The required answer is a copy of each line in the entries below that includes "lounge".

_PROVIDED MATERIAL:_
-- Opening Marker --

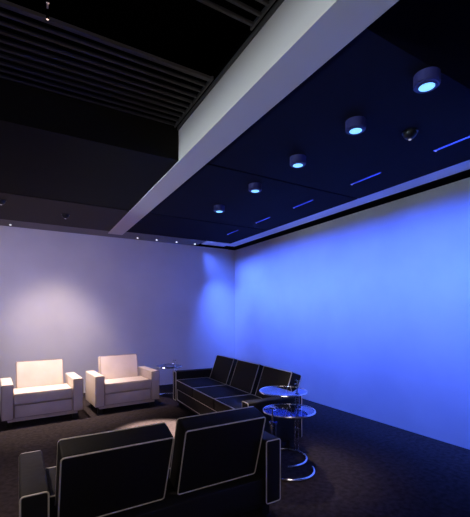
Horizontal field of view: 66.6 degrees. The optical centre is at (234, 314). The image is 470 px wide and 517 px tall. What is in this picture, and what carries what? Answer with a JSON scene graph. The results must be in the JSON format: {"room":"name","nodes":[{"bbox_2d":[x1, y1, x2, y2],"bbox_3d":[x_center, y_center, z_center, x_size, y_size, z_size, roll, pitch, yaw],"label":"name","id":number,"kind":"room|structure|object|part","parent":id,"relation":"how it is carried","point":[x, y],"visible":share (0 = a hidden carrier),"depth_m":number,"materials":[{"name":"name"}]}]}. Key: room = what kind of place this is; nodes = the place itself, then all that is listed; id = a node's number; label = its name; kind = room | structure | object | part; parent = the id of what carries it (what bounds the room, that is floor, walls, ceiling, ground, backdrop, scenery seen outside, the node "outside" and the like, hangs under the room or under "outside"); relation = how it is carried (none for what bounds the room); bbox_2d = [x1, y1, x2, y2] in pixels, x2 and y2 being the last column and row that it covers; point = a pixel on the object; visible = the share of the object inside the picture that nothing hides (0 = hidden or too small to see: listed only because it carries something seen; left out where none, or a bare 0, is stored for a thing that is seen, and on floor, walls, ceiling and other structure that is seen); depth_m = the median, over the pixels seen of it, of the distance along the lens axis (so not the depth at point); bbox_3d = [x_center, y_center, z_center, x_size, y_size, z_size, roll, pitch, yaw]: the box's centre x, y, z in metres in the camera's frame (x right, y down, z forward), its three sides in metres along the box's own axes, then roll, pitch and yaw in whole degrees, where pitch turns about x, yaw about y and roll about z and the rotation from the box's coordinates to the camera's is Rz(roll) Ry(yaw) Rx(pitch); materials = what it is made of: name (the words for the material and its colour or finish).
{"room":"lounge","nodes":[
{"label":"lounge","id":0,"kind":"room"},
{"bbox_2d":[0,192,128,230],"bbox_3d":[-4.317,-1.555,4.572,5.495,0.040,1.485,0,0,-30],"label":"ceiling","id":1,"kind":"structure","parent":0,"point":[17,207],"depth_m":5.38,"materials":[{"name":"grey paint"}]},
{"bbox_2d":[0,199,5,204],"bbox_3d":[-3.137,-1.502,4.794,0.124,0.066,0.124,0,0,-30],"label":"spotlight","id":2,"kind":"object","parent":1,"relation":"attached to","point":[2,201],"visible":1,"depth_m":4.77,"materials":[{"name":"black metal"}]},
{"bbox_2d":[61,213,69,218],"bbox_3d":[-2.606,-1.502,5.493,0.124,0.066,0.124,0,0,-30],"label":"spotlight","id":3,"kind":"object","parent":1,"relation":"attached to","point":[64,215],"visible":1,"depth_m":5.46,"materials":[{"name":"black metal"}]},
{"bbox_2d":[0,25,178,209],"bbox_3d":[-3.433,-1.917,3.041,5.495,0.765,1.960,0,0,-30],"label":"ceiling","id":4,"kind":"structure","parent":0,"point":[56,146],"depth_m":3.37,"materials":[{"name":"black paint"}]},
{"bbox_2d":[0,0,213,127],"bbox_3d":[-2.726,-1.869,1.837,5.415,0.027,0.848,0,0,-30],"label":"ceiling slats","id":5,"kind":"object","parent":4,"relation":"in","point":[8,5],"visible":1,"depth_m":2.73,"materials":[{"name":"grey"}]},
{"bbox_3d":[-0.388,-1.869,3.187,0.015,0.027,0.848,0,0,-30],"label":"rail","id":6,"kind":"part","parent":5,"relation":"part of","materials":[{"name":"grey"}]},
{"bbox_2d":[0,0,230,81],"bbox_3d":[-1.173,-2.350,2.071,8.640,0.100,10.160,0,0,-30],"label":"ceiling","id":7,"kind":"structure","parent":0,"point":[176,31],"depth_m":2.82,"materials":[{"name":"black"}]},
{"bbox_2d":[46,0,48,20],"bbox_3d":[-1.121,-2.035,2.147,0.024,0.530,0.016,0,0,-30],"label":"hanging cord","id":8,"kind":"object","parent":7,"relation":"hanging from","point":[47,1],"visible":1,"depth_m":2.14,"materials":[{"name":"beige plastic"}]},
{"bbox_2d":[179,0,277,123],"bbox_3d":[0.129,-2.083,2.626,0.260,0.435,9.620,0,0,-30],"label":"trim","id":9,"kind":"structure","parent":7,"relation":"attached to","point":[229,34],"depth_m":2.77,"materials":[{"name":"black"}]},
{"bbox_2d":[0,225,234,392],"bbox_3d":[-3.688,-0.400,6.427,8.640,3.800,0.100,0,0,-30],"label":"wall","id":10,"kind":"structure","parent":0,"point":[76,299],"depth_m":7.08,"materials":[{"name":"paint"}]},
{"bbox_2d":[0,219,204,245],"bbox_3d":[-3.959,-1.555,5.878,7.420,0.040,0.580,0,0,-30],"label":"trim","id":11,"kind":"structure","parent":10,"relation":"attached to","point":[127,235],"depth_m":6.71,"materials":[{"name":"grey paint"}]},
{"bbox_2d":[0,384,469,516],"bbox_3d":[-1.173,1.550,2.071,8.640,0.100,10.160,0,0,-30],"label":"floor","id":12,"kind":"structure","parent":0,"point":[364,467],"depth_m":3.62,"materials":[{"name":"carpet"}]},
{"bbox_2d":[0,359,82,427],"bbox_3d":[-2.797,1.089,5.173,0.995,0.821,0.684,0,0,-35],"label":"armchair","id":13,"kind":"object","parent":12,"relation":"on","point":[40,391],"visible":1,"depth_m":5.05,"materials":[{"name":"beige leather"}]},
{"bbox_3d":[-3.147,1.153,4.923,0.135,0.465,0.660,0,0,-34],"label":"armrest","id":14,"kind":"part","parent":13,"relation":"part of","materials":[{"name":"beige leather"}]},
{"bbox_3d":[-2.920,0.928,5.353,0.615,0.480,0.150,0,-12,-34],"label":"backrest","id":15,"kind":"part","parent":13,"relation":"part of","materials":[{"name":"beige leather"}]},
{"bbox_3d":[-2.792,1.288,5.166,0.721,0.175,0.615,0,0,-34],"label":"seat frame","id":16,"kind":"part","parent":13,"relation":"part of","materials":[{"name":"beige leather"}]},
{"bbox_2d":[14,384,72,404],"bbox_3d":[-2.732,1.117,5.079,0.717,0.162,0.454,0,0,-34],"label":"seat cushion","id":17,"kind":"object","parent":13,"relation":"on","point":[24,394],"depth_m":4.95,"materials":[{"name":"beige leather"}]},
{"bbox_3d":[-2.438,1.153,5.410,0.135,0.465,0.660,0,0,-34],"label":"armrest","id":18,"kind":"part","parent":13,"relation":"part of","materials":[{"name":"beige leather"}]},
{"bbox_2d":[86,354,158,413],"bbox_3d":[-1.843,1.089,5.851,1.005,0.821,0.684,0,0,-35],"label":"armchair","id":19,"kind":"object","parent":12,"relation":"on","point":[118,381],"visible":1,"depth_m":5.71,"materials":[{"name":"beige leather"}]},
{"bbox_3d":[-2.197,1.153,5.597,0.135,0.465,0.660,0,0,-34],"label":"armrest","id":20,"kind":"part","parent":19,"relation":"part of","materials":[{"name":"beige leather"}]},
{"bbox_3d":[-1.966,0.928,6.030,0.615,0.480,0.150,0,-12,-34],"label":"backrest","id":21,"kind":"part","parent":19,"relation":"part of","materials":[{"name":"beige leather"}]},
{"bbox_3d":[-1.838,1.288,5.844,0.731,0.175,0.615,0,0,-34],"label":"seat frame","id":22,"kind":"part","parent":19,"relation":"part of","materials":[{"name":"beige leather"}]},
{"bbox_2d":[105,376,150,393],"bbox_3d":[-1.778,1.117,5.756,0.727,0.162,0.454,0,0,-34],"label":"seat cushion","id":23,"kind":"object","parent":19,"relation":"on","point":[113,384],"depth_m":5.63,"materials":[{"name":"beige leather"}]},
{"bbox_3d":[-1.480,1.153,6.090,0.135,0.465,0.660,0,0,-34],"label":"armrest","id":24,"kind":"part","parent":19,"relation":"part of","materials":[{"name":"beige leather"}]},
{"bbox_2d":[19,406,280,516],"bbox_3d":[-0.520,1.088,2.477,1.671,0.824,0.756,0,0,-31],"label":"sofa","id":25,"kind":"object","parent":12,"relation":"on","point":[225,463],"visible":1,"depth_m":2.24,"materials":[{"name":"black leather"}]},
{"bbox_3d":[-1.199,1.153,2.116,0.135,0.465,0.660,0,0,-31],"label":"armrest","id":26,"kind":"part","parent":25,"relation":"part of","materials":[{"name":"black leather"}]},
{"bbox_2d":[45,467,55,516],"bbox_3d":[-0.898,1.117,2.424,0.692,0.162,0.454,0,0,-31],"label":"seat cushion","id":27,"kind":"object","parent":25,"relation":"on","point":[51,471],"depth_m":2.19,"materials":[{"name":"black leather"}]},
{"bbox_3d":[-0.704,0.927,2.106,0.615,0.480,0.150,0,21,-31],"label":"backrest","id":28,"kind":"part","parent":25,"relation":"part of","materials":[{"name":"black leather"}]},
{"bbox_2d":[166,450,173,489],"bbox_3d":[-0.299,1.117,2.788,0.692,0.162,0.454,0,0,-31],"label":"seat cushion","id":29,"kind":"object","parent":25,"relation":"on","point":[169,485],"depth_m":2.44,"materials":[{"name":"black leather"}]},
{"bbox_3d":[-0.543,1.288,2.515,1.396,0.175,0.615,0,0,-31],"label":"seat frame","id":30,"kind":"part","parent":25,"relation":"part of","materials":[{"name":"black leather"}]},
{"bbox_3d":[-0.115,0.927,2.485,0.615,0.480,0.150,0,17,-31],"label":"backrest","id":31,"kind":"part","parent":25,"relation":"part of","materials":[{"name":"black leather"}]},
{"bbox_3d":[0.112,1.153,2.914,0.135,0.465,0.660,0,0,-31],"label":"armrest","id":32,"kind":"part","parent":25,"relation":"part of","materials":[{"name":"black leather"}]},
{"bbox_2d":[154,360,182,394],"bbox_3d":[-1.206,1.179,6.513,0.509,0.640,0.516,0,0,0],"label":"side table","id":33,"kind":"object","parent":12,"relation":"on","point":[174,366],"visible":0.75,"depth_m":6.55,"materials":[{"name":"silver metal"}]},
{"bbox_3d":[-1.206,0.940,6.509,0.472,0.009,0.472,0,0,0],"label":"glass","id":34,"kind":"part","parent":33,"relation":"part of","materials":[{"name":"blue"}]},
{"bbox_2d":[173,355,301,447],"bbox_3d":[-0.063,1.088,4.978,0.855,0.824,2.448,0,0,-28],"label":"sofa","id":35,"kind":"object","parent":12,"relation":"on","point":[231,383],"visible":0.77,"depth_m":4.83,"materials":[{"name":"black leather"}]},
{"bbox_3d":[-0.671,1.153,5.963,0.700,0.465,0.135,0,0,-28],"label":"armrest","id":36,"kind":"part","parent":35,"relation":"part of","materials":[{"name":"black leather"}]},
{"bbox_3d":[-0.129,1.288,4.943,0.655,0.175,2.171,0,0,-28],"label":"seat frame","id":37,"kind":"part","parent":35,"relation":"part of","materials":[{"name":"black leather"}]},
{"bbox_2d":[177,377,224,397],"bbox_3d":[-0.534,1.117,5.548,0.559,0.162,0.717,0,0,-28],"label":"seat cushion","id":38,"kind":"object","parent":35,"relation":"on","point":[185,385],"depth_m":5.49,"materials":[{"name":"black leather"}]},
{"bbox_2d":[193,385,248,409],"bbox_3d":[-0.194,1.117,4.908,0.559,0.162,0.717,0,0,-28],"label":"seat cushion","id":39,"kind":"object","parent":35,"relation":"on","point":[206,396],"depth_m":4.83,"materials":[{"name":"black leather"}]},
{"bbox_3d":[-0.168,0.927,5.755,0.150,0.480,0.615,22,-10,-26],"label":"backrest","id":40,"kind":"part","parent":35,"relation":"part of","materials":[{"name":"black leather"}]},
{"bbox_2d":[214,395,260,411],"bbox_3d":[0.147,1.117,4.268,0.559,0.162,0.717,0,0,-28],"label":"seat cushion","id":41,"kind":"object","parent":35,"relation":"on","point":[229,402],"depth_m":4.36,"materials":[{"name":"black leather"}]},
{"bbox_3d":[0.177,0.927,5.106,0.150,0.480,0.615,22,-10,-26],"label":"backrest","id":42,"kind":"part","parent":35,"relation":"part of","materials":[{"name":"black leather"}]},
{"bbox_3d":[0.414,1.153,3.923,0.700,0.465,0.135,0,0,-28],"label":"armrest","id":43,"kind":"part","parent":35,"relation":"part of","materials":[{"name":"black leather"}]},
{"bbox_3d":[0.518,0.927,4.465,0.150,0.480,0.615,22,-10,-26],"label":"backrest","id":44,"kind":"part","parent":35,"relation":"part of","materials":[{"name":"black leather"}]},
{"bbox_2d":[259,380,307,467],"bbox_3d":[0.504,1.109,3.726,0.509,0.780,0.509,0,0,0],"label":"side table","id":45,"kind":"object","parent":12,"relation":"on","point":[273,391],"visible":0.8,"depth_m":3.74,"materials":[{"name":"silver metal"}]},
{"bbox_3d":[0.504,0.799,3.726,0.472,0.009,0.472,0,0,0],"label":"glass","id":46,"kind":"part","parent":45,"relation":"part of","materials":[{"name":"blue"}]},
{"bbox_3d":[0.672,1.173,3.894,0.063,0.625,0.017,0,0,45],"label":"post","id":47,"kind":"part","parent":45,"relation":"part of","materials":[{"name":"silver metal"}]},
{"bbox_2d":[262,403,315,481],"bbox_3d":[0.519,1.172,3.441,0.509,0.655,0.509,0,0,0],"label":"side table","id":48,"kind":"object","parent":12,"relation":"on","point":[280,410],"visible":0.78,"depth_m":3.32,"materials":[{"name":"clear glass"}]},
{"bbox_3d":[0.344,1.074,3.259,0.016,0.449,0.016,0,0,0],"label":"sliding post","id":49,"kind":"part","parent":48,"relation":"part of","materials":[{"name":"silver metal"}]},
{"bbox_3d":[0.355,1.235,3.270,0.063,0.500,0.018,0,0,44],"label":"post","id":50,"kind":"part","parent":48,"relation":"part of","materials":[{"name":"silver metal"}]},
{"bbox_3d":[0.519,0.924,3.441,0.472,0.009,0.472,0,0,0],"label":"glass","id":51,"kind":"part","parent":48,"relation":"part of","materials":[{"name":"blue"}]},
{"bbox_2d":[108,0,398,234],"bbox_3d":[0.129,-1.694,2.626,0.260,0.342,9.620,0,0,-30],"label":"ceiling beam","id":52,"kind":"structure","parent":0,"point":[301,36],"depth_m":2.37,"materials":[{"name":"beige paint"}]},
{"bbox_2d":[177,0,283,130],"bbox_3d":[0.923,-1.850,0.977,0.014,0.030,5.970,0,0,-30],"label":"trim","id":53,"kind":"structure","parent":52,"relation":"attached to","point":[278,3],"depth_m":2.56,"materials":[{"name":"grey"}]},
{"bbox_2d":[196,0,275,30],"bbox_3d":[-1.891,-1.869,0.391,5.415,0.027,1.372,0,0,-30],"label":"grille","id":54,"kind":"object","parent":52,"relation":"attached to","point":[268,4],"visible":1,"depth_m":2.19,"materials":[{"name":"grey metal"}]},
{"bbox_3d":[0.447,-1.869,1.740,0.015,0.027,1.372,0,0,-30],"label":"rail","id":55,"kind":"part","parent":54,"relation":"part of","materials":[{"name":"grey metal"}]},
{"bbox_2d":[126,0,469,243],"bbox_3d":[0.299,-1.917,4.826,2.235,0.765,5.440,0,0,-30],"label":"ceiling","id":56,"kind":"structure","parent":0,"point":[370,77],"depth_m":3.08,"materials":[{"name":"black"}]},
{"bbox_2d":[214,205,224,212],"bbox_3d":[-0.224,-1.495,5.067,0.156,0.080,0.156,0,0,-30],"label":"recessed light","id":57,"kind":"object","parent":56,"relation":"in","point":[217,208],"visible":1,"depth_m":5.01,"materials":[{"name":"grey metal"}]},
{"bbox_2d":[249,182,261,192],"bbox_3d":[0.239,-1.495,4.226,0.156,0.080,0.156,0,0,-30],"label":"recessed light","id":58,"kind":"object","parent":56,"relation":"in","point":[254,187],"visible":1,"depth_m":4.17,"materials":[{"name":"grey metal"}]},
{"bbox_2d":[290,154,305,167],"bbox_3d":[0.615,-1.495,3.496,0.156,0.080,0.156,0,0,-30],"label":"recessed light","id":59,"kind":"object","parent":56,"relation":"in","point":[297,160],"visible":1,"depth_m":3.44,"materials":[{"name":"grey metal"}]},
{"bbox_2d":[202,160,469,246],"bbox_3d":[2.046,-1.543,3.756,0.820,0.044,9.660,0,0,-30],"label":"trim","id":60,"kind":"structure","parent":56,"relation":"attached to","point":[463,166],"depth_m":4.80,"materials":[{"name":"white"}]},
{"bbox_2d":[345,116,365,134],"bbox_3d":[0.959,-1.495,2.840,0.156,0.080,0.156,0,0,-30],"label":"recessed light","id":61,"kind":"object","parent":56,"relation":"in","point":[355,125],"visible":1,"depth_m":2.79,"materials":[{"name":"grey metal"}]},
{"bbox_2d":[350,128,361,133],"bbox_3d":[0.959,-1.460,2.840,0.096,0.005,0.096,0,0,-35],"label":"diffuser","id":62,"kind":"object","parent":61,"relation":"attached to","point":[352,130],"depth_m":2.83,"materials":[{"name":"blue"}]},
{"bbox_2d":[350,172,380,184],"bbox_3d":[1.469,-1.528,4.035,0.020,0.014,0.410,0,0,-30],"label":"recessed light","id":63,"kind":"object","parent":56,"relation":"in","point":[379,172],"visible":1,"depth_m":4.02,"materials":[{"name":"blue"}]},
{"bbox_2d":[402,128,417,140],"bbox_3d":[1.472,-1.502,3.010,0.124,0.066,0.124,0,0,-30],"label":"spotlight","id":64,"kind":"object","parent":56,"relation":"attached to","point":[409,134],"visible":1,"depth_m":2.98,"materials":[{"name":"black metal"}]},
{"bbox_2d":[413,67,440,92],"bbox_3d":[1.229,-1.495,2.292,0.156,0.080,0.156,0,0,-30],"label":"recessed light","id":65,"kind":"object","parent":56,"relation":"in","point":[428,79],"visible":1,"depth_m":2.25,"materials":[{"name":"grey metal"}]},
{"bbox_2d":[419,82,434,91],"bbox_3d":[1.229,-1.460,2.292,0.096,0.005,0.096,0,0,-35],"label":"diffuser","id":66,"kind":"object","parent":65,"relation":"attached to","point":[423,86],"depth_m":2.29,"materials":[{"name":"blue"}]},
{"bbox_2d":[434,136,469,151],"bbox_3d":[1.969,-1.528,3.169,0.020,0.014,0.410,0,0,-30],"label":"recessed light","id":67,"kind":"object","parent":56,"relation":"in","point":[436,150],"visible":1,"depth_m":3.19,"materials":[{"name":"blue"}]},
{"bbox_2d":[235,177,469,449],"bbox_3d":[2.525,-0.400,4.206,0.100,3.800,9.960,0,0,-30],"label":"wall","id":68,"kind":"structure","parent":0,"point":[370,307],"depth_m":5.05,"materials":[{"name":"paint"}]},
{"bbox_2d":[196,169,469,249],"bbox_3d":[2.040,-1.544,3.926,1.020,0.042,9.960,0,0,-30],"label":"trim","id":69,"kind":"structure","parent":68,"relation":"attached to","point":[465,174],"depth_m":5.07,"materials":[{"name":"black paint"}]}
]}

-- Closing Marker --

_SOLUTION:_
{"room":"lounge","nodes":[
{"label":"lounge","id":0,"kind":"room"},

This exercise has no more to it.